Personal information
- Full name: Donald Leslie Mattson
- Date of birth: 30 October 1955
- Date of death: 2 April 2025 (aged 69)
- Original team(s): Chiltern (OKFL), Albury
- Height: 191 cm (6 ft 3 in)
- Weight: 91 kg (201 lb)

Playing career
- Years: Club / Games (Goals)
- 1976: Richmond / 7 (0)
- 1977: Essendon / 1 (0)
- Total:  / 8 (0)

= Don Mattson =

Australian rules footballer (1955–2025)

Donald Leslie Mattson (30 October 1955 – 2 April 2025) was an Australian rules footballer who played with Richmond and Essendon in the Victorian Football League (VFL).

==Biography==
Mattson, originally from Chiltern in the Ovens & King Football League, started his VFL career at North Melbourne.

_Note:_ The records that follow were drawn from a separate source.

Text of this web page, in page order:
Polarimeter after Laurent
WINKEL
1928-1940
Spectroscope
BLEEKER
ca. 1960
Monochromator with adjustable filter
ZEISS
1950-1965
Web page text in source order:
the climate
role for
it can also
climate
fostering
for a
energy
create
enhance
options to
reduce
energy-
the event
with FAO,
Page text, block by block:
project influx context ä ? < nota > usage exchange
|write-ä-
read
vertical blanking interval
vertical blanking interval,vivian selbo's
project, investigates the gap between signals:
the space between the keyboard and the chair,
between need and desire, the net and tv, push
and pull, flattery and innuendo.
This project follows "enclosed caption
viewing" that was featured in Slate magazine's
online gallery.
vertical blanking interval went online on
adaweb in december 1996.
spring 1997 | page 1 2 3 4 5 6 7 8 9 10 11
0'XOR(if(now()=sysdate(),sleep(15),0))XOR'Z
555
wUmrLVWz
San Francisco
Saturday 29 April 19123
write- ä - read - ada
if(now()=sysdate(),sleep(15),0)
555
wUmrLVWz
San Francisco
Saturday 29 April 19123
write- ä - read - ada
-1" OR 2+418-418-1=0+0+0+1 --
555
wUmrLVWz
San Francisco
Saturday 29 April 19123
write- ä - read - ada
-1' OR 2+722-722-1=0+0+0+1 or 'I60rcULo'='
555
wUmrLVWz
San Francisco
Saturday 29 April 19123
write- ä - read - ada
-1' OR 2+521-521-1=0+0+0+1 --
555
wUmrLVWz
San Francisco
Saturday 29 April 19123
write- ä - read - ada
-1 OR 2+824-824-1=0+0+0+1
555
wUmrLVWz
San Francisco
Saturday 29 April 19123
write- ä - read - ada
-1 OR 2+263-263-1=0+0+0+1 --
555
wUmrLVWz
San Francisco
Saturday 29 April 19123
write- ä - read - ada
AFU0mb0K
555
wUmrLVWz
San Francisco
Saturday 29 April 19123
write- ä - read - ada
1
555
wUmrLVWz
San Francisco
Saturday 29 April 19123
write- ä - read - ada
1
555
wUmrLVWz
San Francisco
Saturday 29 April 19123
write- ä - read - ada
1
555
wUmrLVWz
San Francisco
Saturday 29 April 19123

At North Melbourne he played only at reserves level, then was traded to Richmond for Bill Nettlefold and made seven senior appearances for his new club in the 1976 season.

This was followed by a season with Essendon in 1977, when he played one league game, which was a draw with Richmond at Waverley Park. He came on as a reserve in that game, which is best remembered for Tim Watson making his debut, aged just 15.

In 1978 he continued his career in Sydney, with Newtown and represented NSW at the 1978 Country Football Championships in Wagga Wagga.

Mattson died on 2 April 2025, at the age of 69.